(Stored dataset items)
<<<<
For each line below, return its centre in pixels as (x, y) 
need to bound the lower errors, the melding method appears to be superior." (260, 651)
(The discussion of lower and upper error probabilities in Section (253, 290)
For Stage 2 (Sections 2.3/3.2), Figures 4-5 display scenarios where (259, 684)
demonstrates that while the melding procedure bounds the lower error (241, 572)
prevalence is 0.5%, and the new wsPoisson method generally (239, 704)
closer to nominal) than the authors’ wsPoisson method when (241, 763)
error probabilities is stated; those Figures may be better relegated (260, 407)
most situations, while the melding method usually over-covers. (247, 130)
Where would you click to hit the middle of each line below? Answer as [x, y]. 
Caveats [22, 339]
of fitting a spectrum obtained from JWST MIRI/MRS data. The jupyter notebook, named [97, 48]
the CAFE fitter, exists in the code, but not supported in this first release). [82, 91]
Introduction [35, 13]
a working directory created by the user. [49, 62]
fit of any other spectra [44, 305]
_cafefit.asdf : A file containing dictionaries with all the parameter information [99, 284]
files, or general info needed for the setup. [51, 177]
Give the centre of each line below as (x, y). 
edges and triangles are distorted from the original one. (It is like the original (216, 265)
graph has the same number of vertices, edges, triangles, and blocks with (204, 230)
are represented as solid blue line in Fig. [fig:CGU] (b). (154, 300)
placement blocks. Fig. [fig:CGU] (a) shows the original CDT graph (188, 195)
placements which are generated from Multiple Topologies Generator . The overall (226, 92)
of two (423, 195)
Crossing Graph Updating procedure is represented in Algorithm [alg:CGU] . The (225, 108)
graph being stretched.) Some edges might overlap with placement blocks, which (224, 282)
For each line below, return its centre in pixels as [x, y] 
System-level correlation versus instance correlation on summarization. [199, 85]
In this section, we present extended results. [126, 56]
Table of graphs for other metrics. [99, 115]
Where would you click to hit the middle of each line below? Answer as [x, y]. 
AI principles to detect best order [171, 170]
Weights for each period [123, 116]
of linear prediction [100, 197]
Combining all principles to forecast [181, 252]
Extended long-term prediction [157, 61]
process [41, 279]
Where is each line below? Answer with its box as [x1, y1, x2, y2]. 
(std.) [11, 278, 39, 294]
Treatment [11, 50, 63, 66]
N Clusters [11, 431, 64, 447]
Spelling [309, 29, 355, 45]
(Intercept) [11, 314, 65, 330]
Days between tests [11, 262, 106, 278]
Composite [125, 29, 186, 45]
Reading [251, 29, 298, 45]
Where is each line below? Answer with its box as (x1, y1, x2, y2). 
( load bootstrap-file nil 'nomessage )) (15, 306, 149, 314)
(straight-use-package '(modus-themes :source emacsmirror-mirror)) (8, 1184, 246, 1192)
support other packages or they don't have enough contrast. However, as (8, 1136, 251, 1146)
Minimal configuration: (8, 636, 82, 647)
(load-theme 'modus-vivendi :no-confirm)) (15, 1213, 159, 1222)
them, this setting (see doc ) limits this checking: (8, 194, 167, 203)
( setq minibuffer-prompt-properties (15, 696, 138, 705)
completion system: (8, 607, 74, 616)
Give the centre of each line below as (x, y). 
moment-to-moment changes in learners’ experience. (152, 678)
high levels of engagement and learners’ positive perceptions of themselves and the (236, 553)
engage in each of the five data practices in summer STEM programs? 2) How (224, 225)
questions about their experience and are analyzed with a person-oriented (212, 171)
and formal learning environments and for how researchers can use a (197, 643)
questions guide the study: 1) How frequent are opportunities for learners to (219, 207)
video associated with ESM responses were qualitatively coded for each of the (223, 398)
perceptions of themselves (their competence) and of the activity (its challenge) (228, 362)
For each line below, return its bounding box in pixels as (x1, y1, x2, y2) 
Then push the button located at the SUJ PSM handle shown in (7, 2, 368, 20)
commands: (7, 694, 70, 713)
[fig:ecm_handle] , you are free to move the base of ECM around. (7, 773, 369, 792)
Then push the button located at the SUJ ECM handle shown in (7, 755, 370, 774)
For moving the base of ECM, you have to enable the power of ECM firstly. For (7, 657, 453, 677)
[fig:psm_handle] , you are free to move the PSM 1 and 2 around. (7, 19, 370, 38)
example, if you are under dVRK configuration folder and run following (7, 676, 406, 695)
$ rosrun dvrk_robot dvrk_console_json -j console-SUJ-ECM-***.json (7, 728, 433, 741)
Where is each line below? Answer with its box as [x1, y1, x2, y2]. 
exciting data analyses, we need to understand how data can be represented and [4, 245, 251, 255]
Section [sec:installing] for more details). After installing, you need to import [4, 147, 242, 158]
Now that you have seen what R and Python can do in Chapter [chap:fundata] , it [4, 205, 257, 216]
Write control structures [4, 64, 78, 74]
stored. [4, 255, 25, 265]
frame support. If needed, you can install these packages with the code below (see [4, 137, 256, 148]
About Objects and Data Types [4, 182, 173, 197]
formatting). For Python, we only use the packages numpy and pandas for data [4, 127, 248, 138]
>>>>
Exercise description
Out of the preceding entries, pull every line containing the string "edges".

Task output
edges and triangles are distorted from the original one. (It is like the original (216, 265)
graph has the same number of vertices, edges, triangles, and blocks with (204, 230)
graph being stretched.) Some edges might overlap with placement blocks, which (224, 282)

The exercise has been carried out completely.